Chapter 34: The Boy Who Lived

POV: James

She was laying beside me with her head resting on my chest. Her left hand was over my abdomen, her fingertips were tracing patterns, like a whisper, over the material of my navy-colored hoodie. She hadn't spoken a word to me for about a day. Her silence was something I grew accustomed to in our relationship, since her mind had been plagued by its own voices that she chose to listen to more than the ones outside of her head, but I found that I wasn't contributing conversation to fill in the silence, either. And I think that the silence grew because of me, that I'm the one that caused it because I hadn't spoken since leaving Hogwarts. For the first time I didn't want to talk, I didn't want to hear conversations and useless chit-chat. Voices bothered me. And maybe she knew that. Maybe she knew that all I needed was silence and unspoken talk through the traces of letters she wrote over me.
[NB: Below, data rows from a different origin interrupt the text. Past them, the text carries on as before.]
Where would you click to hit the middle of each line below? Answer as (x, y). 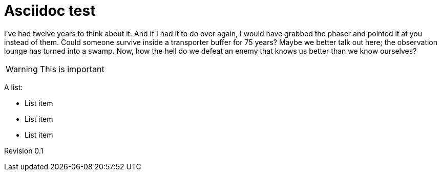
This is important (72, 69)
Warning (22, 69)
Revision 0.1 (24, 150)
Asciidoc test (50, 11)
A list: (14, 87)
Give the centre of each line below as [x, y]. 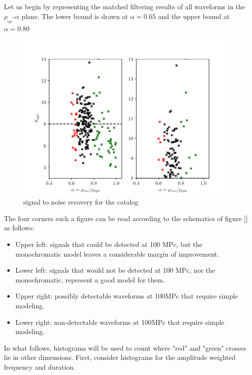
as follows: [19, 228]
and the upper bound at [194, 16]
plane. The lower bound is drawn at [75, 16]
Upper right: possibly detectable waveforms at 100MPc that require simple [127, 296]
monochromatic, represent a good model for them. [90, 279]
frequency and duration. [40, 366]
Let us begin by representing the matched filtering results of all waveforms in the [125, 6]
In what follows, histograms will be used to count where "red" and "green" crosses [125, 347]
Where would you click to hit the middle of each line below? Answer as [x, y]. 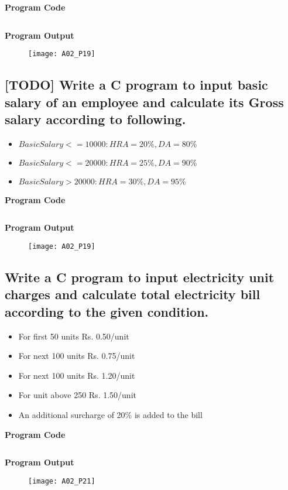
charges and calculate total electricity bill [133, 294]
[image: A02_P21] [62, 481]
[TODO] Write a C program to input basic [136, 85]
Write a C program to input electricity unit [140, 277]
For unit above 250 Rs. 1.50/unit [77, 395]
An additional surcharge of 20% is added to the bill [110, 415]
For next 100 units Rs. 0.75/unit [77, 356]
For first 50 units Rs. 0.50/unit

When Lily first came thundering into the greenhouse with the worst news that I've ever listened to, the Healers of St. Mungo's said Dad had three days to show progress and respond to any of their treatments in order for them to promise that he'd recover from the attack. Three days was all they gave him. Most of my relatives thought that three days was enough. Ever the hopeful ones, the survivors of an impossible war, praisers of the Boy-Who-Lived, they believed that my dad would conquer the dark magic in his system and that he'd be opening his eyes by the night of the first day like the champion he was.

Their hero failed them.

Harry Potter never opened his eyes that first night. By the second day of his comatose state, Dad's healer, a man named Ed Lane, came out to the waiting room of the hospital with Aunt Angelina beside him. Everyone who could stay every hour of the day in St. Mungo's stayed, and when the others weren't working, they rejoined the family. Friends of the family offered their time to wait as well. But on that second day that Healer Lane and Aunt Angelina came out, Mum, Teddy, Lily, Gran, Emily, and I were the only ones there.

'How is he?' demanded Mum as soon as her eyes spotted the old, white-haired Healer and her sister-in-law. 'How's Harry? Is he awake?'

Aunt Angelina's dark eyes gleamed over with sadness. That was enough of an answer to not require a verbal one. He hadn't woken up yet. If he would've, surely my aunt would have raced with sheer excitement to inform us rather than let her colleague do the talking as she lingered silently beside him.

'Any improvements?' Mum further questioned, hopeful to hear a response she'd been dreaming of getting. But she didn't. Once again, Aunt Angelina's miserable gaze and tight-lipped grimace said enough.

'Then what is it?' inquired Teddy angrily, wrapping an arm around my mother's shoulders as her life deflated right before our eyes. 'If he hasn't woken or or shown any signs of improvement, why are you—?' He stopped himself.

I've known Teddy all my life. Mum and Dad adopted him into their family when he was six and his grandmother Andromeda died, but I think he was always destined to be my brother and a part of the huge Weasley/Potter clan. He was seven years older than me, my big brother, and I always looked up to him. Just like Dad, Teddy was someone I thought a hero. There was nothing that Teddy didn't do that I didn't think was amazing. I thought he was the most talented, funny, badass bloke in the history of the world. I wanted to be like him. I wanted to be just as funny (even funnier), mischievous (borderline reckless, instead), smart (even smarter), cool (wicked cool to them highest degree), loyal (fierce at heart), and strong (borderline indestructible). Teddy was never scared, experienced loss of words, or emotional.